But I will also say that working from home had a steep learning curve, for a variety of reasons. (And those reasons weren’t necessarily the same for each member of my family.) I found, as a teacher, that grading on my computer took about three times as long as grading on paper. And for all my apparent wisdom about transitions, I did not allow myself enough of a transition time to move from one modality (teaching in person in a classroom) to the other (teaching on Zoom). So things took a lot longer than I expected, and that caused me some real stress. It took me a while to come to an awareness that my mindset had been struggling to shift and adjust. After a couple of weeks, I accepted that I was still in a kind of transition myself and needed to cut myself some slack over it. Only after the awareness and acceptance could I take meaningful action, which was to get my work actually done. (For what it’s worth, I was not alone in this, even as a teacher; most of my colleagues were going through much the same process.)

In my post a few months ago I noted that I wasn’t panicking or having anxiety attacks, and to my general surprise and delight, that has mostly held true over the last few months. (Knock on wood.) As someone who suffers from anxiety generally and who has felt the existential dread of living under the current regime since it was just a gleam in a crazy person’s eye, I am pleased to report that I’ve had only a very few meltdowns over the last three months, and they were fairly brief.

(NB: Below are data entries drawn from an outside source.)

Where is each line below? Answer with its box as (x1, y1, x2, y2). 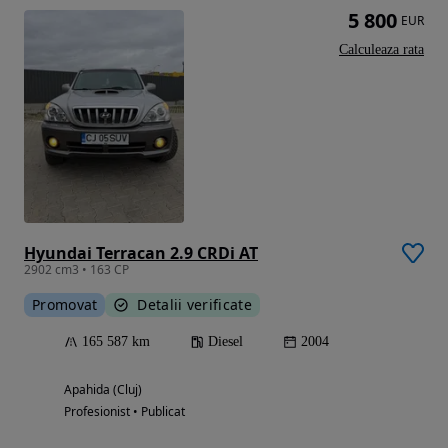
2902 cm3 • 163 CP (24, 261, 129, 279)
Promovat (32, 295, 98, 315)
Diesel (208, 334, 243, 350)
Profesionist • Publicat (64, 403, 185, 421)
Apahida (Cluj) (64, 381, 142, 399)
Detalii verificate (137, 295, 252, 315)
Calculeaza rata (339, 42, 424, 58)
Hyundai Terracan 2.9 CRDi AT (24, 242, 258, 265)
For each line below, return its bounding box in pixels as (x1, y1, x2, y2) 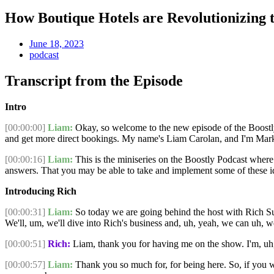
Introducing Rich (5, 185, 76, 196)
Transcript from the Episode (5, 72, 183, 89)
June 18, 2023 (29, 38, 84, 49)
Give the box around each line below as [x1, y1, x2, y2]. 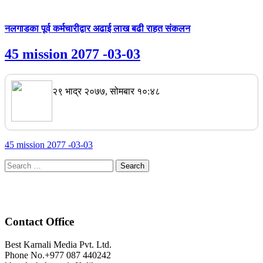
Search [4, 159, 29, 169]
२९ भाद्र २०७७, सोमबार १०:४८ [52, 86, 160, 96]
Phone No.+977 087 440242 [5, 250, 111, 261]
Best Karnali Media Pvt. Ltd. [5, 240, 112, 250]
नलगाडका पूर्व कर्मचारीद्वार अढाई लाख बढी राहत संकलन [5, 23, 190, 33]
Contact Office [5, 215, 74, 228]
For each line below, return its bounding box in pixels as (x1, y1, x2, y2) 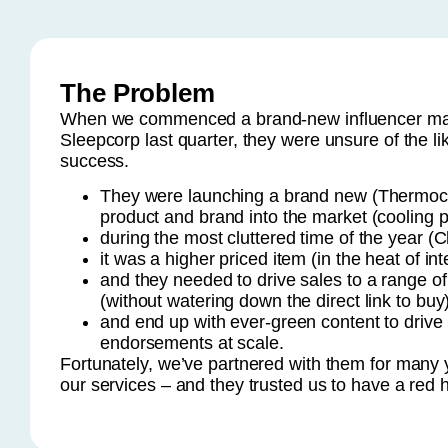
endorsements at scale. (100, 333, 289, 354)
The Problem (60, 78, 215, 108)
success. (60, 151, 130, 171)

As I have noted before, action dispels anxiety. For me, that means that I do things rather than stare at the walls in despair — or at least for 85% of the time, I do. That’s just how I cope. I had the necessity of cleaning out my home office (my study, my studio, whatever) so it could become my classroom. It took me three days over Spring Break, but I’ve been generally pleased with the results, and once I finish getting art on the walls, I’ll post about my workspace. (If you follow me on Instagram, you’ll note that my cats like to hang out in here. About a month into distance learning I told my principal I didn’t think I could teach without a cat in the room anymore, so we should think about getting me one for my classroom. He laughed, assuming I was joking. Dear reader, I was not. But that will be a conversation for another day, I suspect — probably in August.)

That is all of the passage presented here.